None of these questions are answerable from a pytest output. They require both the infrastructure layer (B, D) and evaluators you can actually trust (C).

Conclusion

The eval loop that actually protects your product has three components: metrics worth tracking, evaluators that reliably measure them, and infrastructure that surfaces patterns over time.

Vibecoding gets you the first quickly. It can get you a version of the second, but with no external calibration, you won't know how good it is and finding out usually involves something going wrong in production. The third takes real engineering time regardless of which tools you use.
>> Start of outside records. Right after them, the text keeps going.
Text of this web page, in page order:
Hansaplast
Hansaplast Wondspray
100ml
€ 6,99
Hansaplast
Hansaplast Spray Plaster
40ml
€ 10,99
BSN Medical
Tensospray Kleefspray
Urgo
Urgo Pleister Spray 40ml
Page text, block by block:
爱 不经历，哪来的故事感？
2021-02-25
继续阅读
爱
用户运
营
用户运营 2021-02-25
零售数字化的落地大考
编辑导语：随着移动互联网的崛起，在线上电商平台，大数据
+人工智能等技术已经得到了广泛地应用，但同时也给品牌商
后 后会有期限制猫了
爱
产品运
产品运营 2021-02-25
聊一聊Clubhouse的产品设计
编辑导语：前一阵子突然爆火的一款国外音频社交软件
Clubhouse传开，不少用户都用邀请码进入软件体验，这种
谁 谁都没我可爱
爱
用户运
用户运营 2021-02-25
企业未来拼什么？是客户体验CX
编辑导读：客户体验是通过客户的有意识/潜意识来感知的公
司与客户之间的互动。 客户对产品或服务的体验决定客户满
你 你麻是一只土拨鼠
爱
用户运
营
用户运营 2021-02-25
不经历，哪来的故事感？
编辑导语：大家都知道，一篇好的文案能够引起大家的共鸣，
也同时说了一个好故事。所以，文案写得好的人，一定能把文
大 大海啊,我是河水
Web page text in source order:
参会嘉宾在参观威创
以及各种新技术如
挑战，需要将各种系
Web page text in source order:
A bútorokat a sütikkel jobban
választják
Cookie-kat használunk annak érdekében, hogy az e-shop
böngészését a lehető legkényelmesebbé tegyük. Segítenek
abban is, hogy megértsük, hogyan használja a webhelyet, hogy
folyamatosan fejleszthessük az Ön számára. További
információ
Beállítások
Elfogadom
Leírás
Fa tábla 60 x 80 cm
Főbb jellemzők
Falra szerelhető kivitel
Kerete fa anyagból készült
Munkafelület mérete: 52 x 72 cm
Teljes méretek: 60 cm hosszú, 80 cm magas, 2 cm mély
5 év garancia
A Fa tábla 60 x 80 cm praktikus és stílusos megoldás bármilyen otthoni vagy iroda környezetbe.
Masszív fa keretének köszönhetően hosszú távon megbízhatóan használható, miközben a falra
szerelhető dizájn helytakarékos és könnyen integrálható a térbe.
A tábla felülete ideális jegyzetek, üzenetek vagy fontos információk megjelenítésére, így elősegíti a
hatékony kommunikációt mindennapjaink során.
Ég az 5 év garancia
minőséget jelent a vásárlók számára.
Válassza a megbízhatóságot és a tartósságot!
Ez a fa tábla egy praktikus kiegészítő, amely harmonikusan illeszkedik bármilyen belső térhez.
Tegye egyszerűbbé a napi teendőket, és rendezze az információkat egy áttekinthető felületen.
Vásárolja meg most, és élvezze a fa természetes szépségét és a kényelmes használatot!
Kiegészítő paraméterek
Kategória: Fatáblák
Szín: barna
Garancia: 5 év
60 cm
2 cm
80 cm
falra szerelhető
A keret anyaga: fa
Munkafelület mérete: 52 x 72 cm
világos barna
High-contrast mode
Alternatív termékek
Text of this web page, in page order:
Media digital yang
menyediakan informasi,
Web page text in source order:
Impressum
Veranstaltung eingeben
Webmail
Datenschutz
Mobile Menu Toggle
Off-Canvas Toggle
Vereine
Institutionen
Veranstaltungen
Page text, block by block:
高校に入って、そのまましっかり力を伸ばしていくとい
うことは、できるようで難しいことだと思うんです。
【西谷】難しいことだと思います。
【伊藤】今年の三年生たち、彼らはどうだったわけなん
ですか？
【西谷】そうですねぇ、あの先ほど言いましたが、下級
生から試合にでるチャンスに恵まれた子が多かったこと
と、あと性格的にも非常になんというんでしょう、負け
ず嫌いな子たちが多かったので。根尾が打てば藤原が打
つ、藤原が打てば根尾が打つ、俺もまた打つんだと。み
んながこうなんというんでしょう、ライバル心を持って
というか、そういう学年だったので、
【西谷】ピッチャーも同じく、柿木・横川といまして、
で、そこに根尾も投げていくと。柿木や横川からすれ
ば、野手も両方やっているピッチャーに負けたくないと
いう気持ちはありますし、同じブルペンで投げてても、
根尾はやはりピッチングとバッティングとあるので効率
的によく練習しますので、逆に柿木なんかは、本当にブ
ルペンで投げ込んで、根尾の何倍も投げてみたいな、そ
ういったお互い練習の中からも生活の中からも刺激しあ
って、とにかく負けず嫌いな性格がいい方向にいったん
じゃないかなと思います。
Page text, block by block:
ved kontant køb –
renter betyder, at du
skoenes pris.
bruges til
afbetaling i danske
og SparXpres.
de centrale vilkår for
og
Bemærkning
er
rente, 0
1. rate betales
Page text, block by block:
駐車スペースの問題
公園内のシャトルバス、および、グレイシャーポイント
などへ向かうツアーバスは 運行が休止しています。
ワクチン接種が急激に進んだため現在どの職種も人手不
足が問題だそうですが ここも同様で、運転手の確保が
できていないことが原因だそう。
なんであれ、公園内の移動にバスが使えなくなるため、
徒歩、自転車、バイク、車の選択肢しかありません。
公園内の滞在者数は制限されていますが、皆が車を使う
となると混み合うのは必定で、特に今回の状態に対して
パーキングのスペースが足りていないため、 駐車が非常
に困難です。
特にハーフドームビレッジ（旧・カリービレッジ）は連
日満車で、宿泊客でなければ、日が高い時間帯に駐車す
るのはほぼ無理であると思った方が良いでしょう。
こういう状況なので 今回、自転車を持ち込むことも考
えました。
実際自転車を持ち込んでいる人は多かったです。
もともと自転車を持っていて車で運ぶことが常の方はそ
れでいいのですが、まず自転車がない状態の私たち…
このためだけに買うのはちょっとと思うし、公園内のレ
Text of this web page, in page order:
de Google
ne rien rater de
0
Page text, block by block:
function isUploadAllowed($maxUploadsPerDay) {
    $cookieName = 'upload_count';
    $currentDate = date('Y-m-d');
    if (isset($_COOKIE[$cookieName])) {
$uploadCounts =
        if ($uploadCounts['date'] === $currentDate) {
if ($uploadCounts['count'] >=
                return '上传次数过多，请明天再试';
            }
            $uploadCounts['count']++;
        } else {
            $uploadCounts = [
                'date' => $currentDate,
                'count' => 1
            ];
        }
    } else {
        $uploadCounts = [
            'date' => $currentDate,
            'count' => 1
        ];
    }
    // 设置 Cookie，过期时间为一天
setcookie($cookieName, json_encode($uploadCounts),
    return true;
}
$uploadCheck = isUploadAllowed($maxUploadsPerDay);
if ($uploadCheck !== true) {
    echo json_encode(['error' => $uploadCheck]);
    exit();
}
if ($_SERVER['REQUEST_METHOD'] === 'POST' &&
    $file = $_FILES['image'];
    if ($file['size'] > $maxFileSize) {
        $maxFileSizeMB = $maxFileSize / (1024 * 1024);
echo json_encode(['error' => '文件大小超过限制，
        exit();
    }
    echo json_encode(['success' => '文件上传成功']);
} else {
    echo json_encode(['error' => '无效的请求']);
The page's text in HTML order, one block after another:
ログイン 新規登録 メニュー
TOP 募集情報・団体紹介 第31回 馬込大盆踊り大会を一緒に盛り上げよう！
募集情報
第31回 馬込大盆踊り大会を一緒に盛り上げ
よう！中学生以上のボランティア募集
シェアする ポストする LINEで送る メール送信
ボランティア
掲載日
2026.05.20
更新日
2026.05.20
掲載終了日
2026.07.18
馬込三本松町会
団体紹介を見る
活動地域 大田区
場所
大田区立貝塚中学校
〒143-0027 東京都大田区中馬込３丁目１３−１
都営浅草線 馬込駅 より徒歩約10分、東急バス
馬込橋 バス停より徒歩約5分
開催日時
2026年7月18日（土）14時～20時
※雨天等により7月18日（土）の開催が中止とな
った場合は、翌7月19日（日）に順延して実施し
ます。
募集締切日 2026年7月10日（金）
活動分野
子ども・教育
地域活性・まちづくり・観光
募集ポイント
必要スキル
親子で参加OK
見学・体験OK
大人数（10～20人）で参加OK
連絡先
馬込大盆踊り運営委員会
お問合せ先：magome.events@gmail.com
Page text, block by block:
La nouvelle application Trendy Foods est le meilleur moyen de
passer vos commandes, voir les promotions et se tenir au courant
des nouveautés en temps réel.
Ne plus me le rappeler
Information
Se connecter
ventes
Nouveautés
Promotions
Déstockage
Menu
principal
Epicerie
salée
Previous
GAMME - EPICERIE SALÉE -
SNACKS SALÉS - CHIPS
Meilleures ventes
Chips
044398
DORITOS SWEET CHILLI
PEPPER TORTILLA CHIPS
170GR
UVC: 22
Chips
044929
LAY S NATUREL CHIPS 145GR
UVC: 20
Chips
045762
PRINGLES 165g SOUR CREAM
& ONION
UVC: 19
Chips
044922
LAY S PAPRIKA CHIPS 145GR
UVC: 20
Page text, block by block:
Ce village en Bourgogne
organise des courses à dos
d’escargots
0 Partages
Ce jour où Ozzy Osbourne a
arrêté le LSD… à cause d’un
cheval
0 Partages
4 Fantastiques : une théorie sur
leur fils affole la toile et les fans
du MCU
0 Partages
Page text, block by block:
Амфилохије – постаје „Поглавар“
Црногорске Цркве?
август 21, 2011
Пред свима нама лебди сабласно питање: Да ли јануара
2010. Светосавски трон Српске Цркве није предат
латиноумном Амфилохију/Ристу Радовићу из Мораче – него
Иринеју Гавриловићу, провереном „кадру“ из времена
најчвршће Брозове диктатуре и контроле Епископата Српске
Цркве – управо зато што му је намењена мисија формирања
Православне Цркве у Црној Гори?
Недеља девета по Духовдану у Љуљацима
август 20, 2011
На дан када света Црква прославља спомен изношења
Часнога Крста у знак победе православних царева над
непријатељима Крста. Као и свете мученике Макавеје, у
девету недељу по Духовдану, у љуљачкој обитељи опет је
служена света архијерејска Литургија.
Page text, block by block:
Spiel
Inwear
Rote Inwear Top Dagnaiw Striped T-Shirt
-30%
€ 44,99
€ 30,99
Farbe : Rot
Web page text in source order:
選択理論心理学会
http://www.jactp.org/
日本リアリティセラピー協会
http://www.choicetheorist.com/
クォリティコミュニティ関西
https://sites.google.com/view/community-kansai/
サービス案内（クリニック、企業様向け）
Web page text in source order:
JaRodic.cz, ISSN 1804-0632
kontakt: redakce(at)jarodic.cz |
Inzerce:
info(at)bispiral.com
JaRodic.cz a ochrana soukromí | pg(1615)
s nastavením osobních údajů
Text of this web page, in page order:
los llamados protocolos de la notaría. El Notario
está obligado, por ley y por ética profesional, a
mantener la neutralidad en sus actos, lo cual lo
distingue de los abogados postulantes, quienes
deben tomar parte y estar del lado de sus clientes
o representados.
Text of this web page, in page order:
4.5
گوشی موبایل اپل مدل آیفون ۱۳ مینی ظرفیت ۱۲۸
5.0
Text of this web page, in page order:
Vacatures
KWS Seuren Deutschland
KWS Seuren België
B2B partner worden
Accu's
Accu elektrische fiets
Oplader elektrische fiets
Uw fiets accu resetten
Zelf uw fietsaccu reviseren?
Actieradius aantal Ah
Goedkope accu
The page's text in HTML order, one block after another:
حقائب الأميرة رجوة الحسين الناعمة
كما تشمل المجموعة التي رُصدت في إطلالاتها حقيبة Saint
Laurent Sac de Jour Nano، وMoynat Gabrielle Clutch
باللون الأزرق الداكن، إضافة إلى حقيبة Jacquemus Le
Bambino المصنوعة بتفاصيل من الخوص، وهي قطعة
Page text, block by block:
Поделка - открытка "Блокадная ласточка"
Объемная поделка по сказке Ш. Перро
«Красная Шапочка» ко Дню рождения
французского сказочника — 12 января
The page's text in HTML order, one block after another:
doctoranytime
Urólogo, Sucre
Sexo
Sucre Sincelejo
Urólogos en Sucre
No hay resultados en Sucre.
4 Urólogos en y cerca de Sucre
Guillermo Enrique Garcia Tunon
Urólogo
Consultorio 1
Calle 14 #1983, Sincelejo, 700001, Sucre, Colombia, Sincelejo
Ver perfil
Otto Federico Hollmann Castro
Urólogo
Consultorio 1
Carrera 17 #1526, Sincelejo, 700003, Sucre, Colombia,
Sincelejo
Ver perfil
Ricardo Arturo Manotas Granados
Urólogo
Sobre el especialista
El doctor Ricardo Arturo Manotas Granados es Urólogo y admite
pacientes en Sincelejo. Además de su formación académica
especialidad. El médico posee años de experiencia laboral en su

Owning your evaluation strategy (policies, datasets, your domain expertise) is the part that's genuinely yours and genuinely valuable. It encodes your understanding of your users and your failure modes, and no platform can replicate it.

For the evaluators themselves, the concrete question is: can you measure whether yours is reliable? Building a calibration set, running deviance checks, and improving the evaluator against ground truth is the actual work. A platform like Scorable gives you the tooling to do that. Without it, you're left inferring evaluator quality from production behavior, which is a slow and expensive feedback loop.